The competition watchdog chair Anna Rawlings said the secret to finding a genuine bargain starts with doing your homework.
She advised people to check the fine prints of any advertising or terms and conditions, compare products before buying them, familiarise themselves with the company's return policy, and customers rights under the Consumer Guarantees Act.
"We encourage consumers to shop around. Compare prices across several retailers before sales start so you can see which retailers are offering savings compared with the price you would usually expect to pay.
"Ultimately, ask yourself whether the price you are being asked to pay represents good value to you for the item you are looking to buy," she said.
The commission recommends that consumers buying online for Christmas do their research before using an online store for the first time and check any statements on the website about when the goods will be delivered.
"We have seen an increase in complaints related to stock and delivery in recent weeks, so we recommend ordering early. If your order does not arrive within the stated time, you may have rights under the Consumer Guarantees Act," Rawlings said.

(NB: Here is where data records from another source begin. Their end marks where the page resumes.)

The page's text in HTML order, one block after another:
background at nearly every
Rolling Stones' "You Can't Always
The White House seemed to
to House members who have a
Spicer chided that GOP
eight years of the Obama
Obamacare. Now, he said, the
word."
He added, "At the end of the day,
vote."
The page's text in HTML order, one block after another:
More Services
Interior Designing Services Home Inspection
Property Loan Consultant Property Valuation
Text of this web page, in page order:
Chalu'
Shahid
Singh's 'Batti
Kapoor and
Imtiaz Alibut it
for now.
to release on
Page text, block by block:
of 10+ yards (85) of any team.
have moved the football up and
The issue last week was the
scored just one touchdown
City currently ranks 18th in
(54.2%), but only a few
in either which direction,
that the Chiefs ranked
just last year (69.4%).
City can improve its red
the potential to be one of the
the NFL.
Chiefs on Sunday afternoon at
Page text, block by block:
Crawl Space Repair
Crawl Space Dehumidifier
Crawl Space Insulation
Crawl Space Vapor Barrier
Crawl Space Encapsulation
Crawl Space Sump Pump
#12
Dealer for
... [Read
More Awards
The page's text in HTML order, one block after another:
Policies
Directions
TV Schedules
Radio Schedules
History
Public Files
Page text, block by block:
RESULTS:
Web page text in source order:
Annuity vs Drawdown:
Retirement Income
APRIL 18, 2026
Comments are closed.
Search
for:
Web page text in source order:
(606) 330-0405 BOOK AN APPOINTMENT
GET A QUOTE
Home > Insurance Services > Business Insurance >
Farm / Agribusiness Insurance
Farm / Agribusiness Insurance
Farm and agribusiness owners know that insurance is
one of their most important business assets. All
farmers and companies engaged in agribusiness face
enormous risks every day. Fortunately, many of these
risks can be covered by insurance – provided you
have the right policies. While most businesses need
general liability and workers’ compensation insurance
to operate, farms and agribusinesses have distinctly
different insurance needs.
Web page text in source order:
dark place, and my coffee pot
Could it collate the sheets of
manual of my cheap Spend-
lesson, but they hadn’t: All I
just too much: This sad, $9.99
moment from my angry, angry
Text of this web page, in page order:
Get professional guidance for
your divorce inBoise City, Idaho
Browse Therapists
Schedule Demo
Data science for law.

Last year a major retailer was warned by the Commerce Commission for accepting payment for a product when it had no remaining stock to fulfil the order.
Consumers should also check returns policies and make themselves familiar with their rights under the Consumer Guarantees Act.
"Consumers should also check the fine print of any advertising or terms and conditions.
"Retailers shouldn't be using fine print to conceal important information. If consumers are buying on credit or from a mobile trader, the Commission encourages them to make sure they understand all the terms and conditions – particularly if they are not getting the goods straight away," Rawlings said.